When an analyst prepares data in a project, the Interactive Data Preparation Service stores worksheet metadata in the Data Preparation repository.

Catalog Service

The Catalog Service is an application service that runs Enterprise Data Catalog in the Informatica domain. The Catalog Service manages the catalog of information assets in the Hadoop cluster.

When an analyst searches for assets in Enterprise Data Preparation, the Enterprise Data Preparation Service connects to the Catalog Service to return search results from the metadata stored in the catalog.

When you create the Enterprise Data Preparation Service, you must associate it with a Catalog Service.

Model Repository Service

The Model Repository Service is an application service that manages the Model repository. When an analyst creates projects, the Enterprise Data Preparation Service connects to the Model Repository Service to store the project metadata in the Model repository. When an analyst publishes prepared data, the Enterprise Data Preparation Service connects to the Model Repository Service to store the converted mappings in the Model repository.

You must associate the Enterprise Data Preparation Service with a Model Repository Service. Informatica recommends that you create a dedicated Model Repository Service and Model repository for use by Enterprise Data Preparation.

If you configure Enterprise Data Preparation to use rules, you must associate the Model Repository Service that manages the Model repository in which rule objects and metadata are stored with the Interactive Data Preparation Service.

Model repository

When an analyst creates a project, the Enterprise Data Preparation Service connects to the Model Repository Service to store the project metadata in the Model repository. When an analyst publishes prepared data, the Enterprise Data Preparation Service converts each recipe to a mapping. The Enterprise Data Preparation Service connects to the Model Repository Service to store the converted mappings in the Model repository.

Data Integration Service

The Data Integration Service is an application service that performs data integration tasks for Enterprise Data Preparation. When an analyst uploads data or publishes prepared data, the Enterprise Data Preparation Service connects to the Data Integration Service to write the data to a Hive table in the Hadoop cluster.

You must associate the Enterprise Data Preparation Service with a Data Integration Service. Informatica recommends that you create a dedicated Data Integration Service for use by Enterprise Data Preparatione.

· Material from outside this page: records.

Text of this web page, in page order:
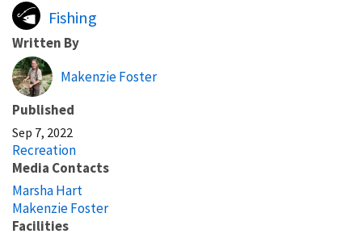
Fishing
Written By
Makenzie Foster
Published
Sep 7, 2022
Recreation
Media Contacts
Marsha Hart
Makenzie Foster
Facilities
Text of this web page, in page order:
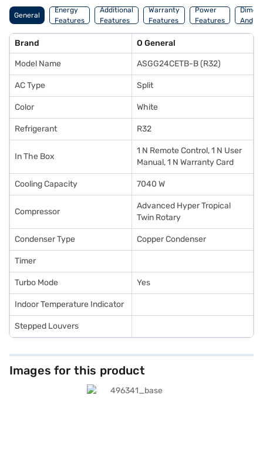
General
Energy
Features
Additional
Features
Warranty
Features
Power
Features
And
Brand O General
Model Name ASGG24CETB-B (R32)
AC Type Split
Color White
Refrigerant R32
In The Box
1 N Remote Control, 1 N User
Manual, 1 N Warranty Card
Cooling Capacity 7040 W
Compressor
Advanced Hyper Tropical
Twin Rotary
Condenser Type Copper Condenser
Timer
Turbo Mode Yes
Indoor Temperature Indicator
Stepped Louvers
Images for this product
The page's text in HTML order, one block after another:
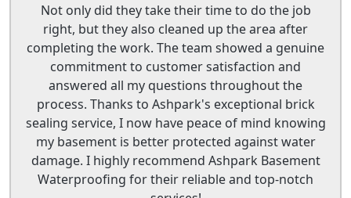
Not only did they take their time to do the job
right, but they also cleaned up the area after
completing the work. The team showed a genuine
commitment to customer satisfaction and
answered all my questions throughout the
process. Thanks to Ashpark's exceptional brick
sealing service, I now have peace of mind knowing
my basement is better protected against water
damage. I highly recommend Ashpark Basement
Waterproofing for their reliable and top-notch

If you configure Enterprise Data Preparation to use rules, you must associate a Data Integration Service with the Interactive Data Preparation Service. The Data Integration Service is required to run rules during data preparation.

Data Lake

The data lake used by Enterprise Data Preparation is a centralized repository of large volumes of structured and unstructured data. A data lake can contain different types of data, including raw data, refined data, master data, transactional data, log file data, and machine data.

The data lake can be deployed on-premise or in the cloud. The data lake utilizes Hive, the Spark engine, and a Hadoop-compatible file system. The data lake must be collocated with the Informatica application services associated with Enterprise Data Preparation. For example, if the data lake is deployed in Amazon EMR, you must also deploy Enterprise Data Preparation, Enterprise Data Catalog, and the Informatica services in Amazon EMR.

Enterprise Data Preparation works with the security mechanism used by the cluster, including Kerberos, Apache Ranger, and Apache Sentry, to securely access data in the data lake.

You can upload assets such as comma-separated value files as Hive tables in the data lake using Enterprise Data Preparation.

You can also ingest data from external sources outside the data lake using Hadoop tools or Informatica Mass Ingestion.

You can prepare a Hive or file-based asset that exists in Enterprise Data Catalog. When you prepare a file-based asset, Enterprise Data Preparation creates an external temporary table in the Hive schema specified in the Enterprise Data Preparation Service.

When you publish prepared data, Enterprise Data Preparation writes the transformed input source to a Hive table or to a file in the data lake.